▸ About this task
In the material below, please retype the lines from the very first through the one with "Why not choose", exactly and without pictures.

▸ Exercise input
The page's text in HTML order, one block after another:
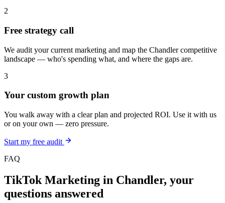
2
Free strategy call
We audit your current marketing and map the Chandler competitive
landscape — who's spending what, and where the gaps are.
3
Your custom growth plan
You walk away with a clear plan and projected ROI. Use it with us
or on your own — zero pressure.
Start my free audit
FAQ
TikTok Marketing in Chandler, your
questions answered
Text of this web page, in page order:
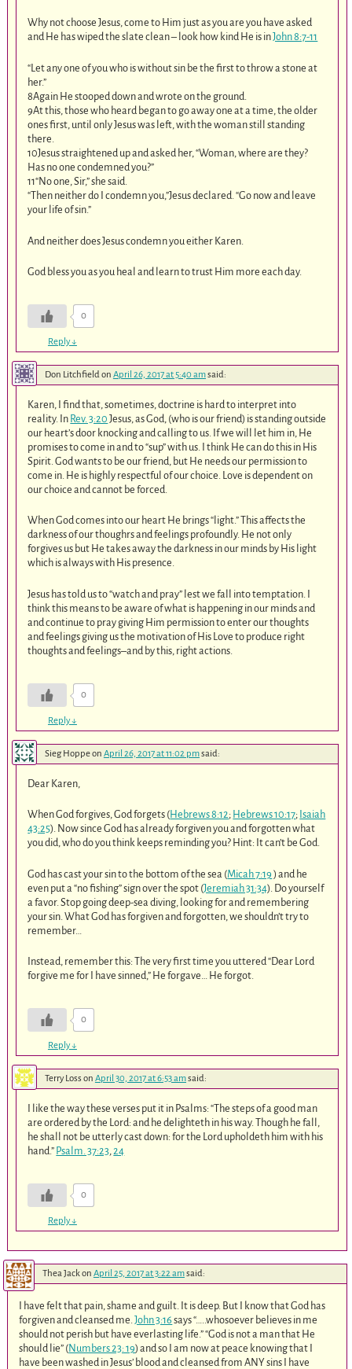
Why not choose Jesus, come to Him just as you are you have asked
and He has wiped the slate clean – look how kind He is inJohn 8:7-11
“Let any one of you who is without sin be the first to throw a stone at
her.”
8Again He stooped down and wrote on the ground.
9At this, those who heard began to go away one at a time, the older
ones first, until only Jesus was left, with the woman still standing
there.
10Jesus straightened up and asked her, “Woman, where are they?
Has no one condemned you?”
11“No one, Sir,” she said.
“Then neither do I condemn you,”Jesus declared. “Go now and leave
your life of sin.”
And neither does Jesus condemn you either Karen.
God bless you as you heal and learn to trust Him more each day.
0
Reply↓
Don Litchfieldon April 26, 2017 at 5:40 amsaid:
Karen, I find that, sometimes, doctrine is hard to interpret into
reality. In Rev. 3:20 Jesus, as God, (who is our friend) is standing outside
our heart’s door knocking and calling to us. If we will let him in, He
promises to come in and to “sup” with us. I think He can do this in His
Spirit. God wants to be our friend, but He needs our permission to
come in. He is highly respectful of our choice. Love is dependent on
our choice and cannot be forced.
When God comes into our heart He brings “light.” This affects the
darkness of our thoughrs and feelings profoundly. He not only
forgives us but He takes away the darkness in our minds by His light
which is always with His presence.
Jesus has told us to “watch and pray” lest we fall into temptation. I
think this means to be aware of what is happening in our minds and
and continue to pray giving Him permission to enter our thoughts
and feelings giving us the motivation of His Love to produce right
thoughts and feelings–and by this, right actions.
0
Reply↓
Sieg Hoppeon April 26, 2017 at 11:02 pmsaid:
Dear Karen,
When God forgives, God forgets (Hebrews 8:12; Hebrews 10:17; Isaiah
43:25). Now since God has already forgiven you and forgotten what
you did, who do you think keeps reminding you? Hint: It can’t be God.
God has cast your sin to the bottom of the sea (Micah 7:19 ) and he
even put a “no fishing” sign over the spot (Jeremiah 31:34). Do yourself
a favor. Stop going deep-sea diving, looking for and remembering
your sin. What God has forgiven and forgotten, we shouldn’t try to
remember…
Instead, remember this: The very first time you uttered “Dear Lord
forgive me for I have sinned,” He forgave… He forgot.
0
Reply↓
Terry Loss on April 30, 2017 at 6:53 amsaid:
I like the way these verses put it in Psalms: “The steps of a good man
are ordered by the Lord: and he delighteth in his way. Though he fall,
he shall not be utterly cast down: for the Lord upholdeth him with his
hand.” Psalm. 37:23 ,24
0
Reply↓
Thea Jackon April 25, 2017 at 3:22 amsaid:
I have felt that pain, shame and guilt. It is deep. But I know that God has
forgiven and cleansed me.John 3:16says “…..whosoever believes in me
should not perish but have everlasting life.” “God is not a man that He
should lie” (Numbers 23: 19) and so I am now at peace knowing that I
have been washed in Jesus’ blood and cleansed from ANY sins I have

▸ Task answer
The page's text in HTML order, one block after another:
2
Free strategy call
We audit your current marketing and map the Chandler competitive
landscape — who's spending what, and where the gaps are.
3
Your custom growth plan
You walk away with a clear plan and projected ROI. Use it with us
or on your own — zero pressure.
Start my free audit
FAQ
TikTok Marketing in Chandler, your
questions answered
Text of this web page, in page order:
Why not choose Jesus, come to Him just as you are you have asked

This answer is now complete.